Problem to work on: Type out the records that follow, exactly as given.

---------- Supplied records ----------

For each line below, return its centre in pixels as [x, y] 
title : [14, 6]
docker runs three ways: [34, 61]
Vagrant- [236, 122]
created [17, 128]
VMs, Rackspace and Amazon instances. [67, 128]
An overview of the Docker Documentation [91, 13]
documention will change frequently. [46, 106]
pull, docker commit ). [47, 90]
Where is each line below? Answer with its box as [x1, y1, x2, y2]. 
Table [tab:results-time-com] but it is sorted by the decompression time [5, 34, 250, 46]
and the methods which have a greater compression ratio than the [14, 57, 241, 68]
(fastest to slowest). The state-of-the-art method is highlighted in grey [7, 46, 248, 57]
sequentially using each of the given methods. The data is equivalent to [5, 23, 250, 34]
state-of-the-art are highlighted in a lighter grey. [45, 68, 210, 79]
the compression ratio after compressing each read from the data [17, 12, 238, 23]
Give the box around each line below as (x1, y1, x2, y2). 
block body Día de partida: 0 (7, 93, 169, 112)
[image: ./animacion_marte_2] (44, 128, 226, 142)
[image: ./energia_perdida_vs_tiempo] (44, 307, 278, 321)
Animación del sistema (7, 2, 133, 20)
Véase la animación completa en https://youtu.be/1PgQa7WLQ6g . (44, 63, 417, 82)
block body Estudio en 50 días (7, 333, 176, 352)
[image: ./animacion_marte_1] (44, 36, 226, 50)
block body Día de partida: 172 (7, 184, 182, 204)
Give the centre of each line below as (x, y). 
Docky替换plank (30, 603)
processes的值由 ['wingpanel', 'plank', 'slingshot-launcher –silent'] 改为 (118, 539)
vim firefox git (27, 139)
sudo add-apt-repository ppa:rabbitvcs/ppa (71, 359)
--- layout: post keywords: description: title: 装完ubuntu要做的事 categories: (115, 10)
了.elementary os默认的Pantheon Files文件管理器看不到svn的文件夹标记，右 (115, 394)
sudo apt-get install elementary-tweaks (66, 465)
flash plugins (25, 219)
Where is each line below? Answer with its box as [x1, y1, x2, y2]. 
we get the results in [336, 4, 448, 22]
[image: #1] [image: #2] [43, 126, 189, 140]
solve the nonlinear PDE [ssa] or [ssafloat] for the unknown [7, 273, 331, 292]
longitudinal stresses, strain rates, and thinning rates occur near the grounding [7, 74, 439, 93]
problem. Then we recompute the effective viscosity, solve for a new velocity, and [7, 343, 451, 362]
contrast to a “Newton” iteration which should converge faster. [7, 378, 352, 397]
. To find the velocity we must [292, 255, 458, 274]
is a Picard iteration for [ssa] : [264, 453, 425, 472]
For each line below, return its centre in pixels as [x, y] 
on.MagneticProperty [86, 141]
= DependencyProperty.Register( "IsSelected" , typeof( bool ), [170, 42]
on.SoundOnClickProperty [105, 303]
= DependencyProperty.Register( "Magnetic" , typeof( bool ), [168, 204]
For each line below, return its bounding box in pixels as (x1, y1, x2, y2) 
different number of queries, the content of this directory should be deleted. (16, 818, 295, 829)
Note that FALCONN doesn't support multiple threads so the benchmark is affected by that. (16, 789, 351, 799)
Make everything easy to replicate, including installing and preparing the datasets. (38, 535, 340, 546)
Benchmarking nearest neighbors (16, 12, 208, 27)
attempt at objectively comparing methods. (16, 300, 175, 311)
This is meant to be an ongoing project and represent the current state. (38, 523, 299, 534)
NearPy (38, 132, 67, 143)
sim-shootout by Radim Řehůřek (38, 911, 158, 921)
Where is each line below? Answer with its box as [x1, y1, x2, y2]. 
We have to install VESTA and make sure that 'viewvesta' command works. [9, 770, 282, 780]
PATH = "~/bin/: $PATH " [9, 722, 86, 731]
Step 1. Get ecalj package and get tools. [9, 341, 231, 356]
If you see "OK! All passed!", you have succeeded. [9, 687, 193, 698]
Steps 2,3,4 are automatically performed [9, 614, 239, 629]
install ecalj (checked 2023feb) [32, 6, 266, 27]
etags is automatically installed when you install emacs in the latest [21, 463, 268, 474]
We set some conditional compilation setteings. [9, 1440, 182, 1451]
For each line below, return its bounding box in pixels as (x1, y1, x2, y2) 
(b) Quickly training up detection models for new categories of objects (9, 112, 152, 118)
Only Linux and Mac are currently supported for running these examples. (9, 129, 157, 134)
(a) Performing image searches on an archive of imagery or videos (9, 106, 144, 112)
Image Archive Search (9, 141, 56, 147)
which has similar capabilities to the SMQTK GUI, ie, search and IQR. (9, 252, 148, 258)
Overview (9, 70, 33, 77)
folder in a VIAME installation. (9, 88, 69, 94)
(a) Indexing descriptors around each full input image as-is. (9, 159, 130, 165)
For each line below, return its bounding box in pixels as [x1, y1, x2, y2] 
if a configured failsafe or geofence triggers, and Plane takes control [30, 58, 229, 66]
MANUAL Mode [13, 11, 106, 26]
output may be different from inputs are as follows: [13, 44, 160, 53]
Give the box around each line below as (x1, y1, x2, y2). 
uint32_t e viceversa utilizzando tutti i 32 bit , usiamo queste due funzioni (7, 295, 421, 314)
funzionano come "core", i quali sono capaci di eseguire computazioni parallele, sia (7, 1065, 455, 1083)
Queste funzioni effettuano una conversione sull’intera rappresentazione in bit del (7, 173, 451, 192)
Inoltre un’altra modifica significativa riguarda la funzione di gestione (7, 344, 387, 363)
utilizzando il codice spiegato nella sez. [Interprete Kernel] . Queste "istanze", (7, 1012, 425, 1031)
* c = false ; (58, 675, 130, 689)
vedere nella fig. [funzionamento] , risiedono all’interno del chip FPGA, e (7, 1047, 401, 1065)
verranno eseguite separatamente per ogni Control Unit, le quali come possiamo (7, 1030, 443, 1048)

----------

Response box:
For each line below, return its centre in pixels as [x, y] 
title : [14, 6]
docker runs three ways: [34, 61]
Vagrant- [236, 122]
created [17, 128]
VMs, Rackspace and Amazon instances. [67, 128]
An overview of the Docker Documentation [91, 13]
documention will change frequently. [46, 106]
pull, docker commit ). [47, 90]
Where is each line below? Answer with its box as [x1, y1, x2, y2]. 
Table [tab:results-time-com] but it is sorted by the decompression time [5, 34, 250, 46]
and the methods which have a greater compression ratio than the [14, 57, 241, 68]
(fastest to slowest). The state-of-the-art method is highlighted in grey [7, 46, 248, 57]
sequentially using each of the given methods. The data is equivalent to [5, 23, 250, 34]
state-of-the-art are highlighted in a lighter grey. [45, 68, 210, 79]
the compression ratio after compressing each read from the data [17, 12, 238, 23]
Give the box around each line below as (x1, y1, x2, y2). 
block body Día de partida: 0 (7, 93, 169, 112)
[image: ./animacion_marte_2] (44, 128, 226, 142)
[image: ./energia_perdida_vs_tiempo] (44, 307, 278, 321)
Animación del sistema (7, 2, 133, 20)
Véase la animación completa en https://youtu.be/1PgQa7WLQ6g . (44, 63, 417, 82)
block body Estudio en 50 días (7, 333, 176, 352)
[image: ./animacion_marte_1] (44, 36, 226, 50)
block body Día de partida: 172 (7, 184, 182, 204)
Give the centre of each line below as (x, y). 
Docky替换plank (30, 603)
processes的值由 ['wingpanel', 'plank', 'slingshot-launcher –silent'] 改为 (118, 539)
vim firefox git (27, 139)
sudo add-apt-repository ppa:rabbitvcs/ppa (71, 359)
--- layout: post keywords: description: title: 装完ubuntu要做的事 categories: (115, 10)
了.elementary os默认的Pantheon Files文件管理器看不到svn的文件夹标记，右 (115, 394)
sudo apt-get install elementary-tweaks (66, 465)
flash plugins (25, 219)
Where is each line below? Answer with its box as [x1, y1, x2, y2]. 
we get the results in [336, 4, 448, 22]
[image: #1] [image: #2] [43, 126, 189, 140]
solve the nonlinear PDE [ssa] or [ssafloat] for the unknown [7, 273, 331, 292]
longitudinal stresses, strain rates, and thinning rates occur near the grounding [7, 74, 439, 93]
problem. Then we recompute the effective viscosity, solve for a new velocity, and [7, 343, 451, 362]
contrast to a “Newton” iteration which should converge faster. [7, 378, 352, 397]
. To find the velocity we must [292, 255, 458, 274]
is a Picard iteration for [ssa] : [264, 453, 425, 472]
For each line below, return its centre in pixels as [x, y] 
on.MagneticProperty [86, 141]
= DependencyProperty.Register( "IsSelected" , typeof( bool ), [170, 42]
on.SoundOnClickProperty [105, 303]
= DependencyProperty.Register( "Magnetic" , typeof( bool ), [168, 204]
For each line below, return its bounding box in pixels as (x1, y1, x2, y2) 
different number of queries, the content of this directory should be deleted. (16, 818, 295, 829)
Note that FALCONN doesn't support multiple threads so the benchmark is affected by that. (16, 789, 351, 799)
Make everything easy to replicate, including installing and preparing the datasets. (38, 535, 340, 546)
Benchmarking nearest neighbors (16, 12, 208, 27)
attempt at objectively comparing methods. (16, 300, 175, 311)
This is meant to be an ongoing project and represent the current state. (38, 523, 299, 534)
NearPy (38, 132, 67, 143)
sim-shootout by Radim Řehůřek (38, 911, 158, 921)
Where is each line below? Answer with its box as [x1, y1, x2, y2]. 
We have to install VESTA and make sure that 'viewvesta' command works. [9, 770, 282, 780]
PATH = "~/bin/: $PATH " [9, 722, 86, 731]
Step 1. Get ecalj package and get tools. [9, 341, 231, 356]
If you see "OK! All passed!", you have succeeded. [9, 687, 193, 698]
Steps 2,3,4 are automatically performed [9, 614, 239, 629]
install ecalj (checked 2023feb) [32, 6, 266, 27]
etags is automatically installed when you install emacs in the latest [21, 463, 268, 474]
We set some conditional compilation setteings. [9, 1440, 182, 1451]
For each line below, return its bounding box in pixels as (x1, y1, x2, y2) 
(b) Quickly training up detection models for new categories of objects (9, 112, 152, 118)
Only Linux and Mac are currently supported for running these examples. (9, 129, 157, 134)
(a) Performing image searches on an archive of imagery or videos (9, 106, 144, 112)
Image Archive Search (9, 141, 56, 147)
which has similar capabilities to the SMQTK GUI, ie, search and IQR. (9, 252, 148, 258)
Overview (9, 70, 33, 77)
folder in a VIAME installation. (9, 88, 69, 94)
(a) Indexing descriptors around each full input image as-is. (9, 159, 130, 165)
For each line below, return its bounding box in pixels as [x1, y1, x2, y2] 
if a configured failsafe or geofence triggers, and Plane takes control [30, 58, 229, 66]
MANUAL Mode [13, 11, 106, 26]
output may be different from inputs are as follows: [13, 44, 160, 53]
Give the box around each line below as (x1, y1, x2, y2). 
uint32_t e viceversa utilizzando tutti i 32 bit , usiamo queste due funzioni (7, 295, 421, 314)
funzionano come "core", i quali sono capaci di eseguire computazioni parallele, sia (7, 1065, 455, 1083)
Queste funzioni effettuano una conversione sull’intera rappresentazione in bit del (7, 173, 451, 192)
Inoltre un’altra modifica significativa riguarda la funzione di gestione (7, 344, 387, 363)
utilizzando il codice spiegato nella sez. [Interprete Kernel] . Queste "istanze", (7, 1012, 425, 1031)
* c = false ; (58, 675, 130, 689)
vedere nella fig. [funzionamento] , risiedono all’interno del chip FPGA, e (7, 1047, 401, 1065)
verranno eseguite separatamente per ogni Control Unit, le quali come possiamo (7, 1030, 443, 1048)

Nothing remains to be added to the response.